Task requirements: Retype the listing found below exactly, but leave out each picture.
[Records — start]
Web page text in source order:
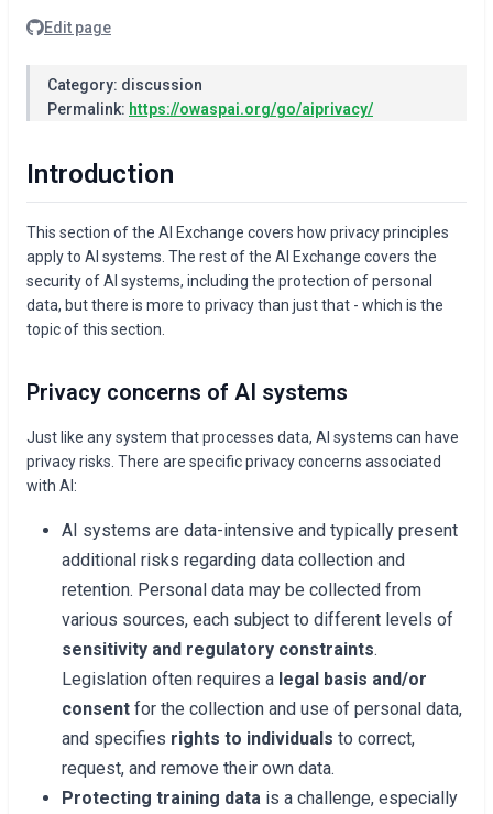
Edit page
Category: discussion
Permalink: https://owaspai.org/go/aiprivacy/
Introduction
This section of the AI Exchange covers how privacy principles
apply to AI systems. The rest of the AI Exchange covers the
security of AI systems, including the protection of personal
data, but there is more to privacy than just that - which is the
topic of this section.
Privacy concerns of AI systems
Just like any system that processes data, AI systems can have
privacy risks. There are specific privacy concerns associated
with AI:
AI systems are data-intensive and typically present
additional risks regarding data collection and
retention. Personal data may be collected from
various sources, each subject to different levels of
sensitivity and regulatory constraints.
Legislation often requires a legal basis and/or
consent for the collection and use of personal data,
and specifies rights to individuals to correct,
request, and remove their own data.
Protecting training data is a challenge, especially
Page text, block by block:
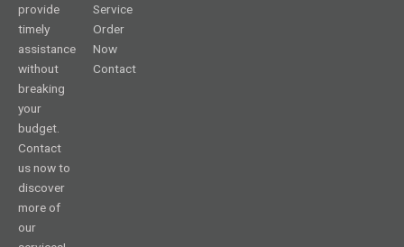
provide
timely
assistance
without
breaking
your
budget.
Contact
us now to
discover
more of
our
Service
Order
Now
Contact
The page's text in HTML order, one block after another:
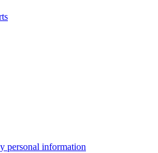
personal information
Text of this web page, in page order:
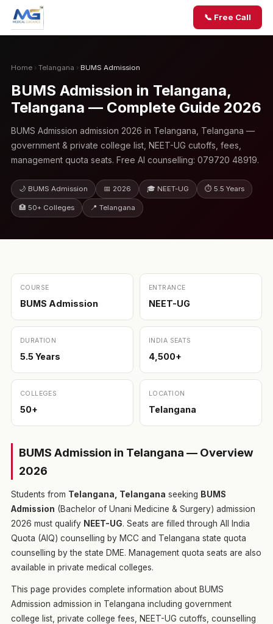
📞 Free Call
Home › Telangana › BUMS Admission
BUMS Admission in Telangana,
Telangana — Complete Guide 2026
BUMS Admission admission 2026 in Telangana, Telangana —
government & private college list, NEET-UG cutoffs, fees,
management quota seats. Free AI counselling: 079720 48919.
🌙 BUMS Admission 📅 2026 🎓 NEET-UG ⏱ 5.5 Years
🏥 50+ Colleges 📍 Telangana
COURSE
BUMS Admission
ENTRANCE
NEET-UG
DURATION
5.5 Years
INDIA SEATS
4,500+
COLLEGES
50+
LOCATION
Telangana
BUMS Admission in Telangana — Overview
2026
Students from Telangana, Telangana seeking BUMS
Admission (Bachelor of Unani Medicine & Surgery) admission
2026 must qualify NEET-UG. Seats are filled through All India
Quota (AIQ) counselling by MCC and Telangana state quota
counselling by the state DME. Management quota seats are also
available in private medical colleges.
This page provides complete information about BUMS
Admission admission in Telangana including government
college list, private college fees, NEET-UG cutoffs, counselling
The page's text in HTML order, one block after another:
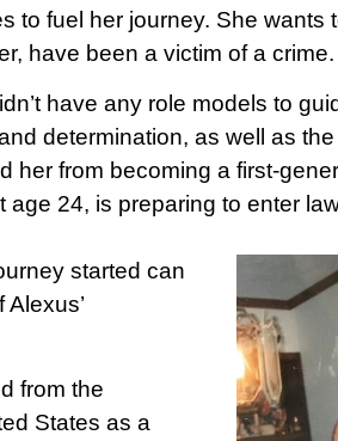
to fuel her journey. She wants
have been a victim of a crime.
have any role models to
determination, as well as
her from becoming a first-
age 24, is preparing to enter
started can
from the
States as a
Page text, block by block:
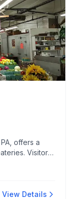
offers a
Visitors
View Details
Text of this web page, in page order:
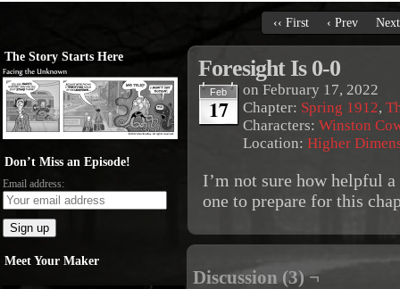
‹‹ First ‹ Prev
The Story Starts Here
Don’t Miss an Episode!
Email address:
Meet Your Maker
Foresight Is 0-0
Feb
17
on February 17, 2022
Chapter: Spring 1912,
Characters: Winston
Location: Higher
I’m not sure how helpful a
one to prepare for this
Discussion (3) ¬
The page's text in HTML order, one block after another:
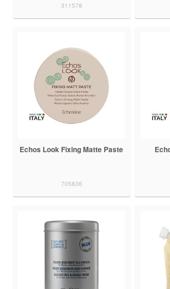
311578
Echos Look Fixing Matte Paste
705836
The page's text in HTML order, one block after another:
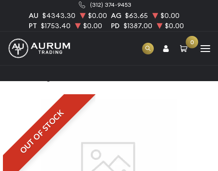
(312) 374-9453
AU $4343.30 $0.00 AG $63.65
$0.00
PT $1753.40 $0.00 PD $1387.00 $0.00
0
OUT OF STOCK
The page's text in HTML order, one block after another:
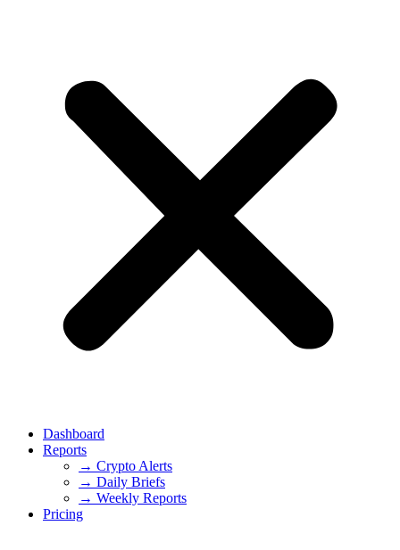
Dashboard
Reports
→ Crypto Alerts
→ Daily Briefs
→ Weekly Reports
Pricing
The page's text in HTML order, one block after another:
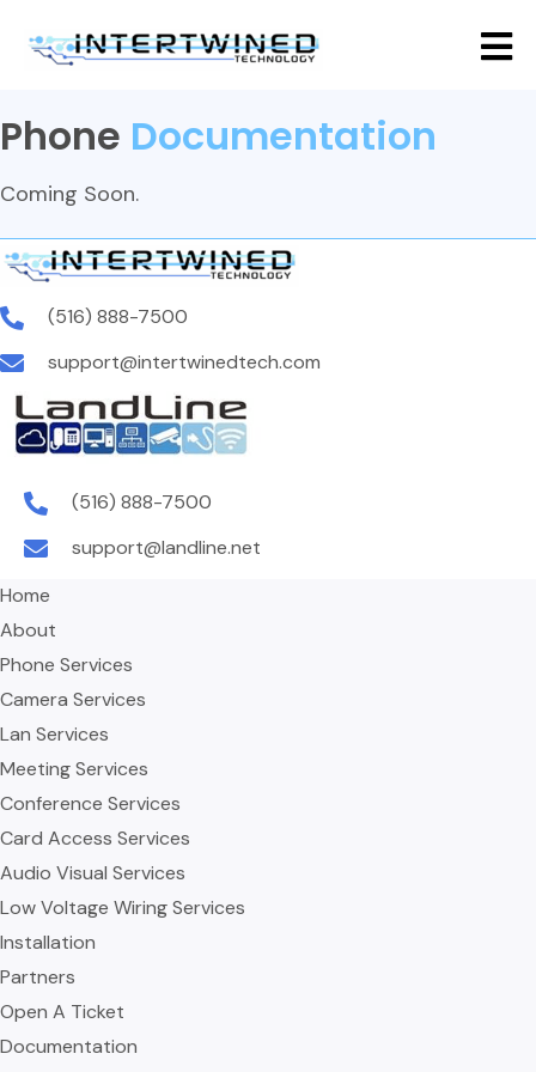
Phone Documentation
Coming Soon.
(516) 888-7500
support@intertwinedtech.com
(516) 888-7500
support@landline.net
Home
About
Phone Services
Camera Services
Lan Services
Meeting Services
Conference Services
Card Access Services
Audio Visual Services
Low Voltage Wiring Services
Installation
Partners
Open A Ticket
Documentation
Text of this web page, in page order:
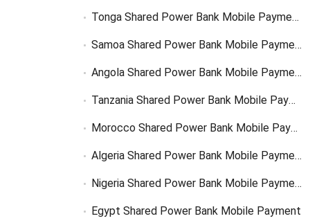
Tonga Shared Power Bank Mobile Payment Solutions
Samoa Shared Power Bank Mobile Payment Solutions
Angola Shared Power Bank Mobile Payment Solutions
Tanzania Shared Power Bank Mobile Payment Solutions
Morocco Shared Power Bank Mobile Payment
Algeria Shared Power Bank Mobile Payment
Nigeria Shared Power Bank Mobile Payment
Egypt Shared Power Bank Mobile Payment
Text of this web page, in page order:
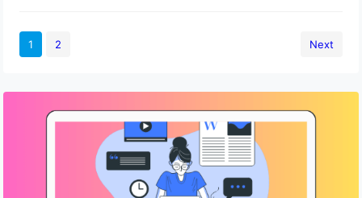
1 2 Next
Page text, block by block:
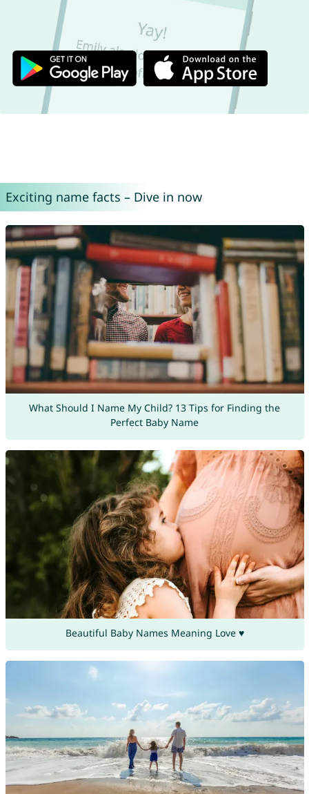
[Records — finish]
Result:
Web page text in source order:
Edit page
Category: discussion
Permalink: https://owaspai.org/go/aiprivacy/
Introduction
This section of the AI Exchange covers how privacy principles
apply to AI systems. The rest of the AI Exchange covers the
security of AI systems, including the protection of personal
data, but there is more to privacy than just that - which is the
topic of this section.
Privacy concerns of AI systems
Just like any system that processes data, AI systems can have
privacy risks. There are specific privacy concerns associated
with AI:
AI systems are data-intensive and typically present
additional risks regarding data collection and
retention. Personal data may be collected from
various sources, each subject to different levels of
sensitivity and regulatory constraints.
Legislation often requires a legal basis and/or
consent for the collection and use of personal data,
and specifies rights to individuals to correct,
request, and remove their own data.
Protecting training data is a challenge, especially
Page text, block by block:
provide
timely
assistance
without
breaking
your
budget.
Contact
us now to
discover
more of
our
Service
Order
Now
Contact
The page's text in HTML order, one block after another:
personal information
Text of this web page, in page order:
📞 Free Call
Home › Telangana › BUMS Admission
BUMS Admission in Telangana,
Telangana — Complete Guide 2026
BUMS Admission admission 2026 in Telangana, Telangana —
government & private college list, NEET-UG cutoffs, fees,
management quota seats. Free AI counselling: 079720 48919.
🌙 BUMS Admission 📅 2026 🎓 NEET-UG ⏱ 5.5 Years
🏥 50+ Colleges 📍 Telangana
COURSE
BUMS Admission
ENTRANCE
NEET-UG
DURATION
5.5 Years
INDIA SEATS
4,500+
COLLEGES
50+
LOCATION
Telangana
BUMS Admission in Telangana — Overview
2026
Students from Telangana, Telangana seeking BUMS
Admission (Bachelor of Unani Medicine & Surgery) admission
2026 must qualify NEET-UG. Seats are filled through All India
Quota (AIQ) counselling by MCC and Telangana state quota
counselling by the state DME. Management quota seats are also
available in private medical colleges.
This page provides complete information about BUMS
Admission admission in Telangana including government
college list, private college fees, NEET-UG cutoffs, counselling
The page's text in HTML order, one block after another:
to fuel her journey. She wants
have been a victim of a crime.
have any role models to
determination, as well as
her from becoming a first-
age 24, is preparing to enter
started can
from the
States as a
Page text, block by block:
offers a
Visitors
View Details
Text of this web page, in page order:
‹‹ First ‹ Prev
The Story Starts Here
Don’t Miss an Episode!
Email address:
Meet Your Maker
Foresight Is 0-0
Feb
17
on February 17, 2022
Chapter: Spring 1912,
Characters: Winston
Location: Higher
I’m not sure how helpful a
one to prepare for this
Discussion (3) ¬
The page's text in HTML order, one block after another:
311578
Echos Look Fixing Matte Paste
705836
The page's text in HTML order, one block after another:
(312) 374-9453
AU $4343.30 $0.00 AG $63.65
$0.00
PT $1753.40 $0.00 PD $1387.00 $0.00
0
OUT OF STOCK
The page's text in HTML order, one block after another:
Dashboard
Reports
→ Crypto Alerts
→ Daily Briefs
→ Weekly Reports
Pricing
The page's text in HTML order, one block after another:
Phone Documentation
Coming Soon.
(516) 888-7500
support@intertwinedtech.com
(516) 888-7500
support@landline.net
Home
About
Phone Services
Camera Services
Lan Services
Meeting Services
Conference Services
Card Access Services
Audio Visual Services
Low Voltage Wiring Services
Installation
Partners
Open A Ticket
Documentation
Text of this web page, in page order:
Tonga Shared Power Bank Mobile Payment Solutions
Samoa Shared Power Bank Mobile Payment Solutions
Angola Shared Power Bank Mobile Payment Solutions
Tanzania Shared Power Bank Mobile Payment Solutions
Morocco Shared Power Bank Mobile Payment
Algeria Shared Power Bank Mobile Payment
Nigeria Shared Power Bank Mobile Payment
Egypt Shared Power Bank Mobile Payment
Text of this web page, in page order:
1 2 Next
Page text, block by block:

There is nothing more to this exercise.